==== Data records ====

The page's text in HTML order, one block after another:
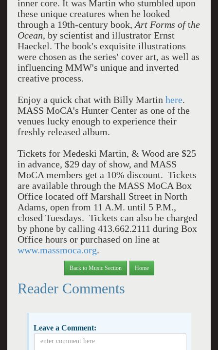
inner core. It was Martin who stumbled upon
these unique creatures when he looked
through a 19th-century book, Art Forms ofthe
Ocean, by scientist and illustrator Ernst
Haeckel. The book's exquisite illustrations
were chosen as the series' cover art, as well as
influencing MMW's unique and inverted
creative process.
Enjoy a quick chat with Billy Martin here.
MASS MoCA's Hunter Center as one of the
venues lucky enough to experience their
freshly released album.
Tickets for Medeski Martin, & Wood are $25
in advance, $29 day of show, and MASS
MoCA members get a 10% discount. Tickets
are available through the MASS MoCA Box
Office located off Marshall Street in North
Adams, open from 11 A.M. until 5 P.M.,
closed Tuesdays. Tickets can also be charged
by phone by calling 413.662.2111 during Box
Office hours or purchased on line at
www.massmoca.org.
Back to Music Section Home
Reader Comments
Leave a Comment:

====

_Brief:_ Take every line from the records that holds "Martin" and copy it down.

_Completed task:_
inner core. It was Martin who stumbled upon
Enjoy a quick chat with Billy Martin here.
Tickets for Medeski Martin, & Wood are $25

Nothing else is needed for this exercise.